David Hiltbrand The Philadelphia Inquirer

Can this administration be saved?

No, not W.

We’re talking about the presidency of that Connecticut Yankee played by Geena Davis in ABC’s “Commander in Chief.”

The show started with massive approval ratings. Thanks to the 16 million viewers who tuned in for the debut, “Commander” was the only new series this season to crack the Nielsen Top 10.

But the polls – er, ratings – have been trending down.

On Nov. 29, the last time an original episode aired, the massively promoted addition of Mark-Paul Gosselaar (“NYPD Blue”) to the cast swelled the audience back up to 13.6 million. But “Commander” still finished third in its 9 p.m. Tuesday time slot behind NBC’s “Biggest Loser” finale and Fox’s “House.”

The next fresh episode isn’t scheduled until Jan. 10.

So what’s the rub? It’s obvious people were drawn to the concept of a female chief executive. They wanted to like the show. But the weekly serving of hokum and sanctity is proving tough to swallow.

After a gripping pilot in which Mackenzie Allen (Davis) inherited the Oval Office, “Commander” devolved into a dull and predictable mix of international and very domestic affairs: “How do you expect me to root out that terrorist camp in Lebanon when my teenager just got caught cribbing his history paper off the Internet?”

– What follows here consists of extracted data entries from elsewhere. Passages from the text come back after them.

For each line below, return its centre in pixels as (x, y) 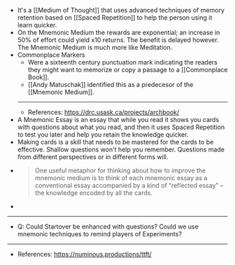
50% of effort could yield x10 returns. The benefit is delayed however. (118, 40)
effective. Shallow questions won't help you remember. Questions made (121, 149)
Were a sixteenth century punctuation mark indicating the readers (123, 62)
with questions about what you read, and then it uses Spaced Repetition (121, 127)
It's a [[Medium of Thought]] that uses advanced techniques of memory (121, 10)
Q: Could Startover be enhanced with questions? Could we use (108, 226)
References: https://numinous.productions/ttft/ (84, 254)
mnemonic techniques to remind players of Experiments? (99, 234)
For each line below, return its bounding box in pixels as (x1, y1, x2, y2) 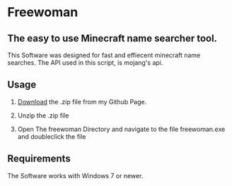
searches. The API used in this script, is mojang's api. (7, 58, 163, 67)
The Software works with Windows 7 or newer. (7, 171, 144, 180)
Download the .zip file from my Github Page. (17, 97, 147, 106)
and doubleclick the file (17, 132, 86, 141)
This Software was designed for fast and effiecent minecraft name (7, 51, 201, 59)
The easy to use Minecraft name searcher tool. (7, 32, 218, 44)
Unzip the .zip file (17, 111, 69, 120)
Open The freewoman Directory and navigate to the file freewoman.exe (17, 125, 226, 133)
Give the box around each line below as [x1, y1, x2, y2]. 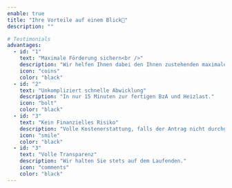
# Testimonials [7, 35, 51, 42]
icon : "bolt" [19, 100, 57, 107]
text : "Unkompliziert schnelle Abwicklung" [19, 87, 147, 94]
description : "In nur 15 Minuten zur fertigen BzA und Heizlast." [19, 93, 215, 100]
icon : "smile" [19, 132, 60, 139]
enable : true [7, 10, 45, 17]
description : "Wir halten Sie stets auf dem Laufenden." [19, 158, 187, 164]
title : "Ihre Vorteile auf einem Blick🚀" [7, 17, 128, 23]
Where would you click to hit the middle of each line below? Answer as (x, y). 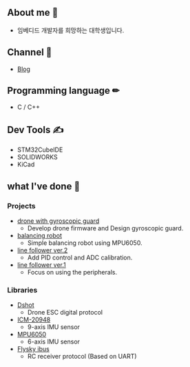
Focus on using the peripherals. (72, 272)
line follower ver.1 (42, 265)
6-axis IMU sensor (54, 341)
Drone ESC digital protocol (65, 313)
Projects (21, 206)
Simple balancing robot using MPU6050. (85, 243)
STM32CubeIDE (40, 150)
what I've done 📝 (44, 186)
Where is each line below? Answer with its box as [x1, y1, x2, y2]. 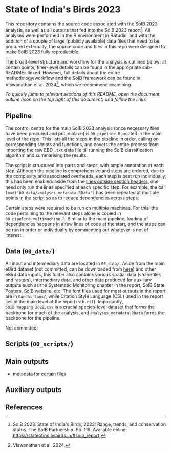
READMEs [5, 69, 27, 75]
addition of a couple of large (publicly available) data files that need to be [5, 37, 160, 44]
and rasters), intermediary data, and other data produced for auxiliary [5, 277, 152, 283]
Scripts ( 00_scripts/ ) [5, 340, 73, 348]
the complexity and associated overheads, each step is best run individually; [5, 173, 167, 179]
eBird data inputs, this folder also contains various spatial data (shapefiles [5, 271, 161, 277]
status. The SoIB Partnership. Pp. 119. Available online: [12, 427, 127, 433]
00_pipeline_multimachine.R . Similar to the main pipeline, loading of [5, 216, 148, 222]
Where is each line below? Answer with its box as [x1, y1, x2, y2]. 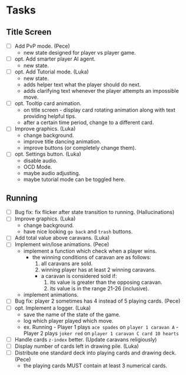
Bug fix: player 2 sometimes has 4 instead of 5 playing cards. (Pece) [14, 297, 181, 304]
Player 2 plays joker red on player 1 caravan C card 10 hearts [23, 330, 180, 337]
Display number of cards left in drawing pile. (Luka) [14, 342, 139, 350]
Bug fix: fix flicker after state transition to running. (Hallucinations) [14, 209, 175, 216]
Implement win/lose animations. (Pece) [14, 241, 109, 248]
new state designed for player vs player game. [23, 49, 137, 56]
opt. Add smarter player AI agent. [14, 55, 96, 62]
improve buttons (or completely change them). [23, 145, 137, 152]

The show’s creator, Rod Lurie, clearly envisioned it as an exploration of a woman trying to balance her career and her home life on the world’s largest stage. But making her such an involved mom also makes her a rather implausible leader.

How does she find time at the end of the day to check on the kids’ homework and boost her daughter’s self-esteem? Shouldn’t she be sitting next to the sultan of Bhutan in the East Room, listening to Yo-Yo Ma saw away on the cello?

The other sticking point is that President Allen and her staff all seem so faultlessly noble and principled. That simply doesn’t jibe with the Washington we know, where if you’re not under indictment, you’re clearly not trying very hard.

Maybe the saintly quality of her character explains why Davis seems to be having trouble getting a handle on the role. She delivers her lines so stiffly, it sounds as if she just underwent a dental procedure requiring Novocain.

After a handful of bland episodes, ABC deposed Lurie and replaced him with veteran TV producer Steve Bochco (“Hill Street Blues”). The most salient change was bringing in Gosselaar as political consultant Dickie McDonald; when your audience is 61 percent female, it makes sense to augment the stud quotient.

Other changes include moving the stories involving the first children onto a remote back burner and inviting the president’s battle-ax mother (Polly Bergen) to live at the White House.

Several flaws have yet to be addressed. The president is still too good to be true; in the Thanksgiving episode, she threw over a fiercely held political policy because someone gave her a sappy, handwritten greeting card. Imagine how quickly she’d cave if Cindy Sheehan camped on her lawn.

And the whole show needs to be opened up to reflect the complexity of Washington and the constant demands on the president. As it is now, the entire federal government seems to consist of Donald Sutherland’s nefarious House speaker, Nathan Templeton.